Claus Peter Ortlieb (1 May 1947 – 15 September 2019) was a German mathematician, critic of work, critic of political economy, and a critic of contemporary science, especially regarding its use of mathematics. He was an editor for the journal EXIT!.

==Biography==
Ortlieb was born in Reinbek. He studied the University of Hamburg where he earned his doctorate 1976 under the supervision of Lothar Collatz. The name of his dissertation was Dualität und Näherungsverfahren bei konvexen Steuerungsproblemen (English: "Duality and approximation methods in convex control problems"). Ortlieb taught at the University of Hamburg as a professor at the faculty of mathematics from 1985 to 2011. Ortlieb was one of the most known names of the writers in the magazine Krisis among Robert Kurz, Roswitha Scholz, Ernst Lohoff and Norbert Trenkle. Other than his mathematical work, Ortlieb was critical against contemporary science and its problem with mathematical models, particularly within biology and economics. Ortlieb also wrote polemic articles in the paper Konkret. Ortlieb died on 15 September 2019 in Hamburg at the age of 72.

== Publications ==
- Zur Kritik des modernen Fetischismus. Gesammelte Texte von Claus Peter Ortlieb 1997–2015. Schmetterling Verlag, Reihe: Black books, Stuttgart 2019, ISBN 3-89657-174-5.
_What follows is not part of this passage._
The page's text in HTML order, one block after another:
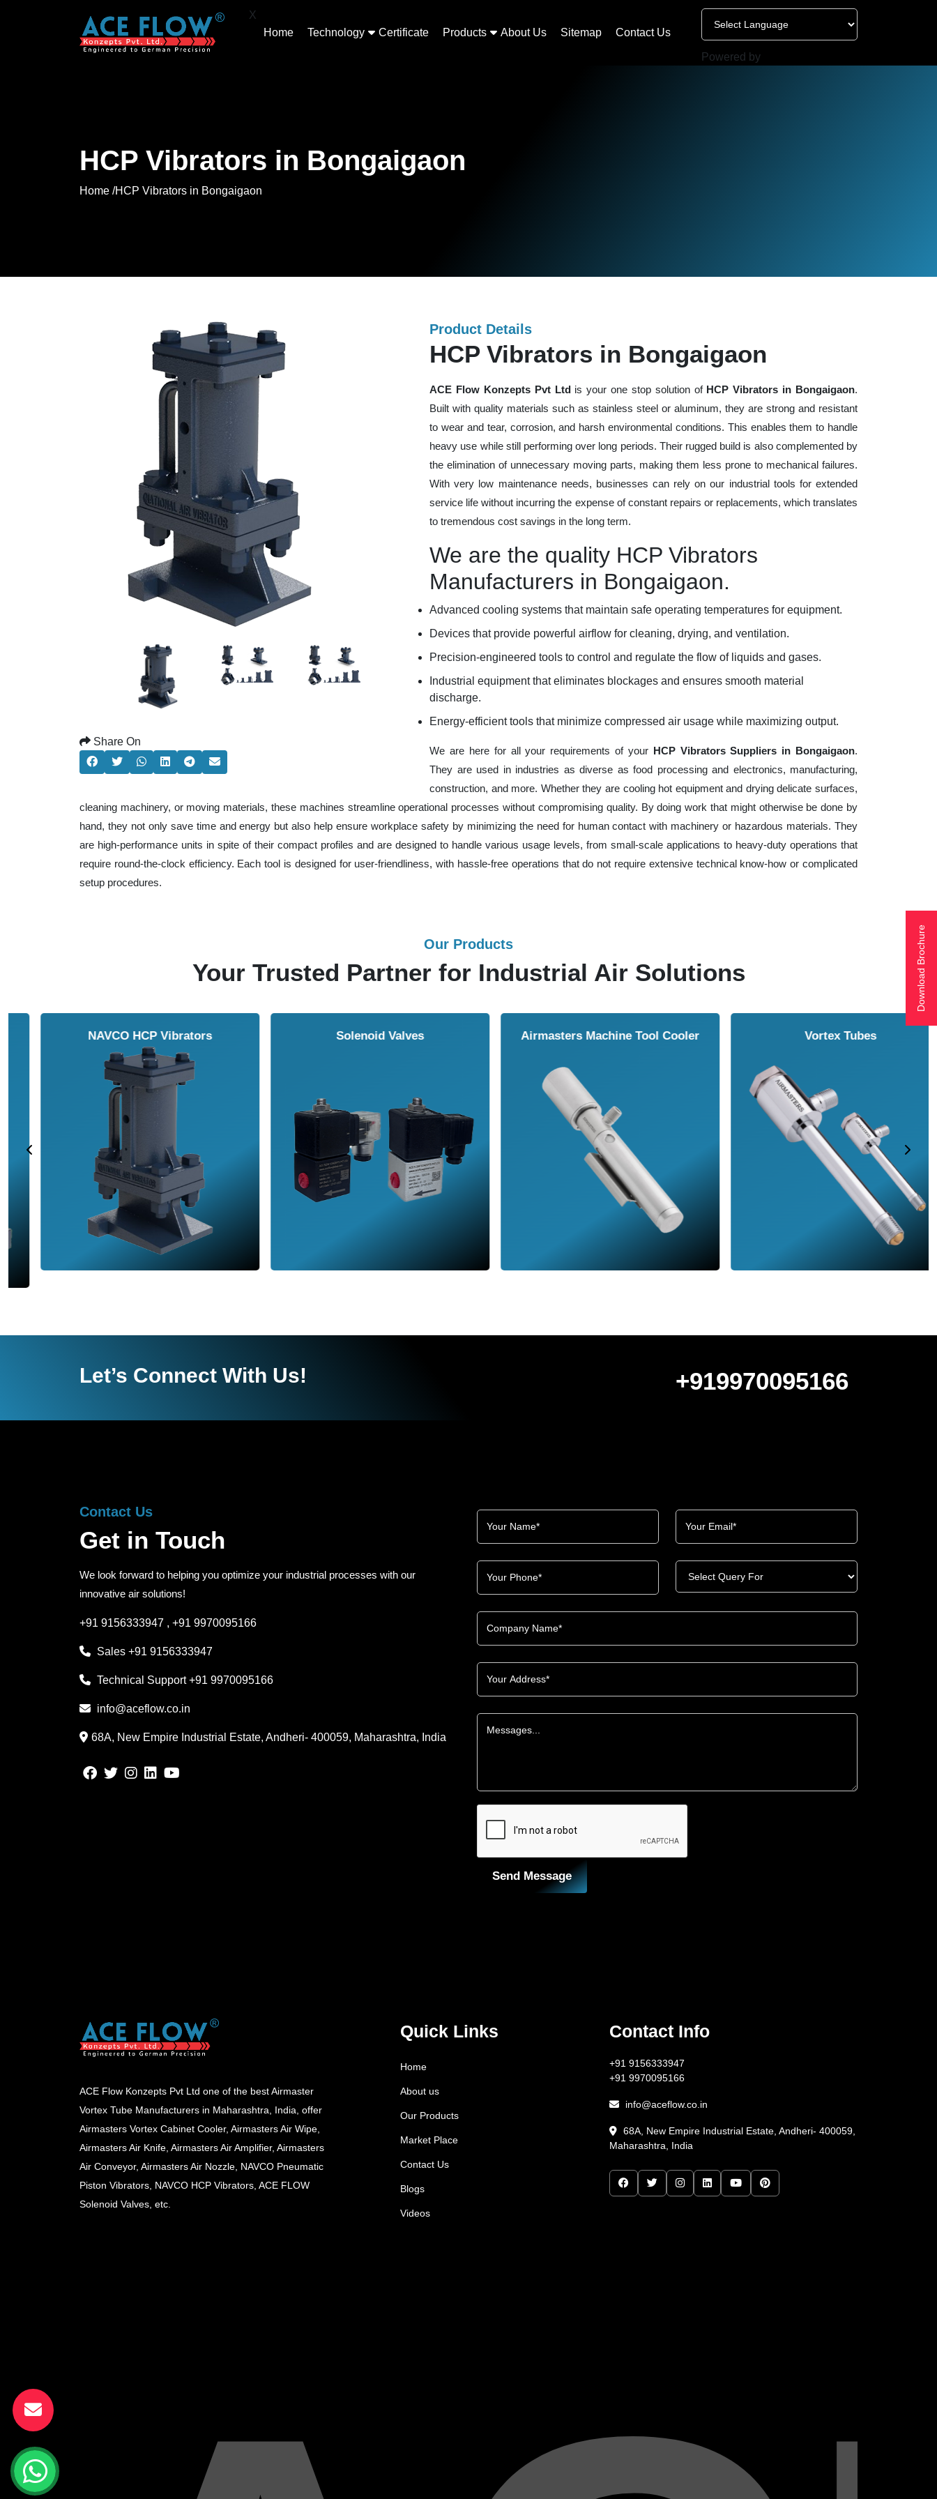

- Zusammen mit Caroline v. Dresky, Ingenuin Gasser und Silke Günzel: Mathematische Modellierung. Eine Einführung in zwölf Fallstudien. 2. Aufl., Springer Spektrum, Wiesbaden 2013, ISBN 3-658-00534-3.
- Robert Kurz, Weltkrise und Ignoranz: Kapitalismus im Niedergang.. Edited together with Roswitha Scholz . edition TIAMAT, 5th of mars 2013. ISBN 3-89320-173-4
- Arbeitszwang und Arbeitsethos – 2012
- Heinrich Hertz und das Konzept des Mathematischen Modells. In: Gudrun Wolfschmidt (Hrsg.) (2008): Heinrich Hertz (1857–1894) and the Development of Communication – Proceedings of the International Scientific Symposium in Hamburg. Oct., 8–12, 2007. Books on Demand, Norderstedt.
- „Wesen der Wirklichkeit“ oder „Mathematikwahn“? In: Mathematik und Gesellschaft: Historische, philosophische und didaktische Perspektiven. Taschenbuch, herausgegeben von Gregor Nickel et al., Springer Spektrum; 1. Aufl. 2018 (14. Mai 2018), ISBN 3-658-16122-1.
- Die verlorene Unschuld der Produktivität. In: Jahrbuch Denknetz 2010. Zu gut für den Kapitalismus. Blockierte Potenziale in einer überforderten Wirtschaft. 12–19, Edition 8, Zürich 2010, ISBN 978-3-85990-162-9.
- Die Zahlen als Medium und Fetisch. In: Jens Schröter, Gregor Schwering, Urs Stäheli (Hrsg.): Media Marx: Ein Handbuch. Transcript Verlag, Bielefeld 2006, Serie Masse und Medium, 4.
- A Contradiction between Matter and Form: On the Significance of the Production of Relative Surplus Value in the Dynamic of Terminal Crisis. In: Neil Larsen, Mathias Nilges, Josh Robinson, Nicholas Brown (Hrsg.): Marxism and the Critique of Value. 77–122, MCM Publishing, Chicago 2014.
- Der prozessierende Widerspruch. Produktion des relativen Mehrwerts und Krisendynamik. In: Gerd Grözinger, Utz-Peter Reich (Hrsg.): Ökonomie und Gesellschaft. Jahrbuch 24, Entfremdung – Ausbeutung – Revolte, Karl Marx neu verhandelt. Metropolis-Verlag, Marburg 2012, ISBN 978-3-89518-941-8.